- **Task instructions**: Write out again, exactly, the lines below starting at the one with "animal fat. About" and ending at the one with "circulation to the liver".

- **Extracted information**:

· · · · ·

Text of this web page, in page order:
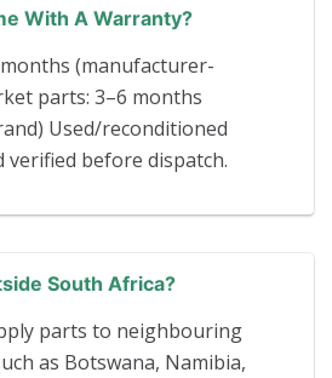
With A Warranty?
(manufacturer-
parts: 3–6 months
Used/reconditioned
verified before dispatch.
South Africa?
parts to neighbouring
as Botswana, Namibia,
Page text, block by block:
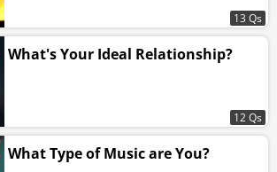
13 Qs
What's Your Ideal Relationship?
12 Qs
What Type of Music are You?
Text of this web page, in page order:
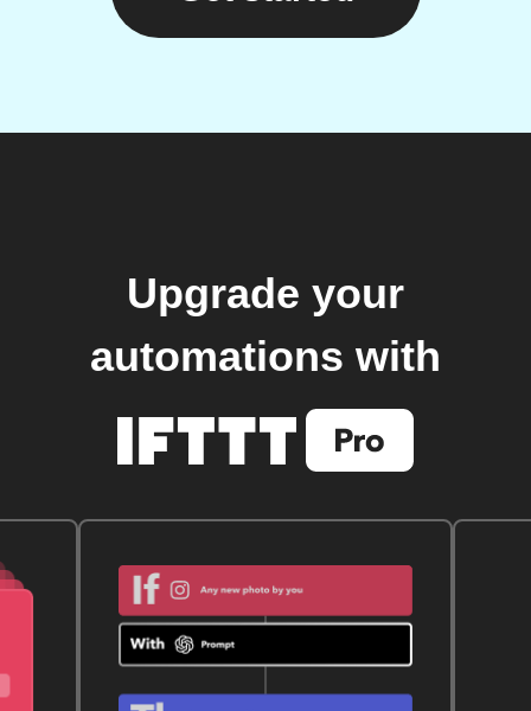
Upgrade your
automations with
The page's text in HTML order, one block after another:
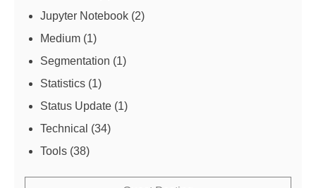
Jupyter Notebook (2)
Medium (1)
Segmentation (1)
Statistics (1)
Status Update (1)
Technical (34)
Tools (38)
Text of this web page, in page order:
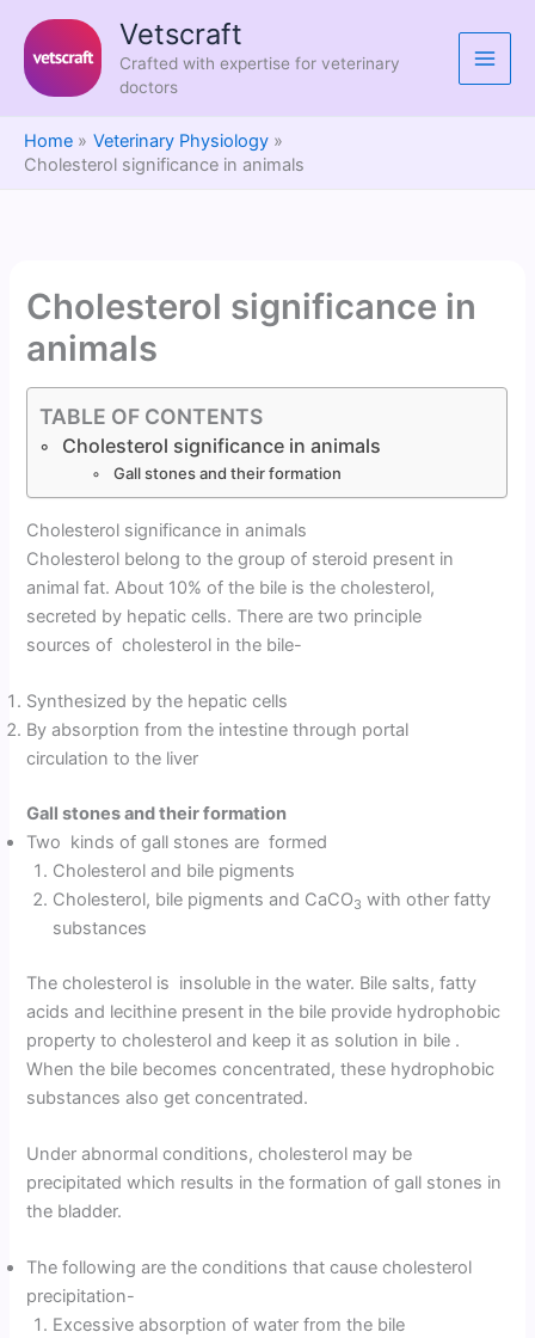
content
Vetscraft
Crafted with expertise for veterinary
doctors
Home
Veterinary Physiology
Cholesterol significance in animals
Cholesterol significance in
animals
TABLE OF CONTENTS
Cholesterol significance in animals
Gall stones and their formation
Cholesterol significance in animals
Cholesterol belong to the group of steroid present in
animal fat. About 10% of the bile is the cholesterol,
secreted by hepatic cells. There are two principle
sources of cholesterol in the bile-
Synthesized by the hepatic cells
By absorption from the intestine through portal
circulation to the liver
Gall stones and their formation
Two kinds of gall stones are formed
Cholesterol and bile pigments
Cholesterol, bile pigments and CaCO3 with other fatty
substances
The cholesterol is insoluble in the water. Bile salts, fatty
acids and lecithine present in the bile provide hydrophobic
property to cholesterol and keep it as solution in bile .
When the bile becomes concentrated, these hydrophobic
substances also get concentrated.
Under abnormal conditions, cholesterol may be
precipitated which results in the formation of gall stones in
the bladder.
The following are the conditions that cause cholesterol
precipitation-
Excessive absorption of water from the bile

· · · · ·

- **Task solution**:
animal fat. About 10% of the bile is the cholesterol,
secreted by hepatic cells. There are two principle
sources of cholesterol in the bile-
Synthesized by the hepatic cells
By absorption from the intestine through portal
circulation to the liver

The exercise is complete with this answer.